AVAILABLE RECORDS:

☆ ☆ ☆ ☆ ☆ ☆ ☆

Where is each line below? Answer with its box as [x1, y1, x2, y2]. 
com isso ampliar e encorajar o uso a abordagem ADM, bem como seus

☆ ☆ ☆ ☆ ☆ ☆ ☆

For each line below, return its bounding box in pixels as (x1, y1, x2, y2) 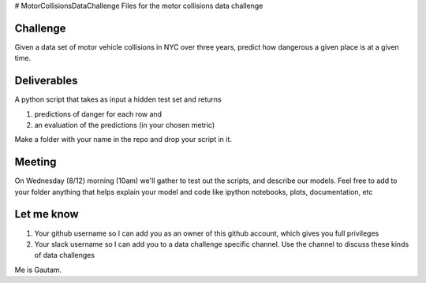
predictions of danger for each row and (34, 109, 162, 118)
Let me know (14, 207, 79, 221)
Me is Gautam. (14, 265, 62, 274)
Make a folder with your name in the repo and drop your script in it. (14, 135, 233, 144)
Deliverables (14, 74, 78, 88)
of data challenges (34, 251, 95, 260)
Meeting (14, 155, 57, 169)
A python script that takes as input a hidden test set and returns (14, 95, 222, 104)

☆ ☆ ☆ ☆ ☆ ☆ ☆

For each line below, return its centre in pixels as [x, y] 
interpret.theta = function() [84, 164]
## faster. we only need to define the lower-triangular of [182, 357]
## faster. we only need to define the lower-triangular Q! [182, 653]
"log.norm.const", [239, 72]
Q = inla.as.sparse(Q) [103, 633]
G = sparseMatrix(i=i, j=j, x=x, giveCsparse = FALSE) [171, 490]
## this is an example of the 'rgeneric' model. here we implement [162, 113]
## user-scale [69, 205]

☆ ☆ ☆ ☆ ☆ ☆ ☆

THE PROBLEM:
All that should be written out is the stretch of lines above between the one holding "Make a folder" and the one holding "A python script", inclusive, exactly as given.

SOLUTION TO THIS TASK:
Make a folder with your name in the repo and drop your script in it. (14, 135, 233, 144)
Deliverables (14, 74, 78, 88)
of data challenges (34, 251, 95, 260)
Meeting (14, 155, 57, 169)
A python script that takes as input a hidden test set and returns (14, 95, 222, 104)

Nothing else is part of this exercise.